Author: Ashley Grigsby, DO PGY-1
Indiana University Emergency Medicine/Pediatrics
Originally published: Modern Resident April/May 2015
Every little boy knows the best place for anything is up your nose. That is, until they show up in your emergency department (ED).
Three-year-old previously healthy male presents after he put his older sister’s jewelry bead up his right nostril two hours ago. Vitals are normal. As you walk in the room, he is breathing comfortably and appears well, but his big brown eyes see you coming and immediately start welling up with tears. He’s sitting in his mom’s lap; he’s anxious and wants no part of you coming near him.
Now you start thinking to yourself, “How am I going to remove this bead from his nose without a giant screaming fit?” This is when you decide to employ the mother to perform the Parent’s Kiss.
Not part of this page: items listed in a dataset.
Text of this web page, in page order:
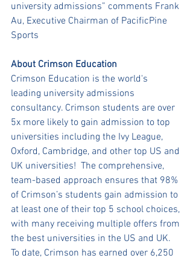
university admissions” comments Frank
Au, Executive Chairman of PacificPine
Sports
About Crimson Education
Crimson Education is the world's
leading university admissions
consultancy. Crimson students are over
5x more likely to gain admission to top
universities including the Ivy League,
Oxford, Cambridge, and other top US and
UK universities!  The comprehensive,
team-based approach ensures that 98%
of Crimson’s students gain admission to
at least one of their top 5 school choices,
with many receiving multiple offers from
the best universities in the US and UK.
To date, Crimson has earned over 6,250

The Parent’s Kiss is a technique that was first described in 1965 and there have been multiple case studies since then. The technique requires a parent, or trusted caregiver of the child, and careful instructions from the physician. You first council the parent on how to perform this technique, then you ask them to perform it. The parent should tell his or her child, “I’m going to give you a big kiss.” The parent then places his or her mouth over the child’s open mouth forming a seal and subsequently blows into the mouth until resistance is felt, then sharply exhales while occluding the unaffected nostril of the child. This puff of air should pass through the unoccluded nostril and expel the foreign body. It is important to explain the entire procedure to the adult prior to having them start the process with the child.
This process for removal is best for ages two to five years old or in children who cannot be coached to blow their own noses. It can serve as an invaluable tool in this age group, which is particularly useful as this age group can be the most difficult to gain trust from and to restrain. This technique also reduces the risk of tissue damage from instrumentation, especially in an uncooperative child.
One study found this technique successful in 20 of 31 cases in children under age five years. A systematic review also found a similar success rate of 59.9% over multiple case series with no reported adverse effects. The systematic review did not find any difference in success based on the type of object that was lodged. There are some theoretical risks to this procedure, including barotrauma and ruptured tympanic membrane; however, none of these have ever been reported. The studies also suggest that its use as first line option may increase success rates with instrumentation if the Parent’s Kiss fails.
Overall, the Parent’s Kiss can serve as a non-traumatic first step in the management of pediatric nasal foreign bodies. Next time that little boy is staring at you wide-eyed and tearful, give this clinical pearl a try.
1. Cook S, Burton M, Glasziou P. Efficacy and safety of the “mother’s kiss” technique: A systematic review of case reports and case series. CMAJ. 2012 Nov 20; 184(17): E904–E912.
2. Purohit N, Ray S, Wilson T, Chawla OP. The ‘parent’s kiss:’ An effective way to remove paediatric nasal foreign bodies. Ann R Coll Surg Engl. 2008 Jul; 90(5): 420–422.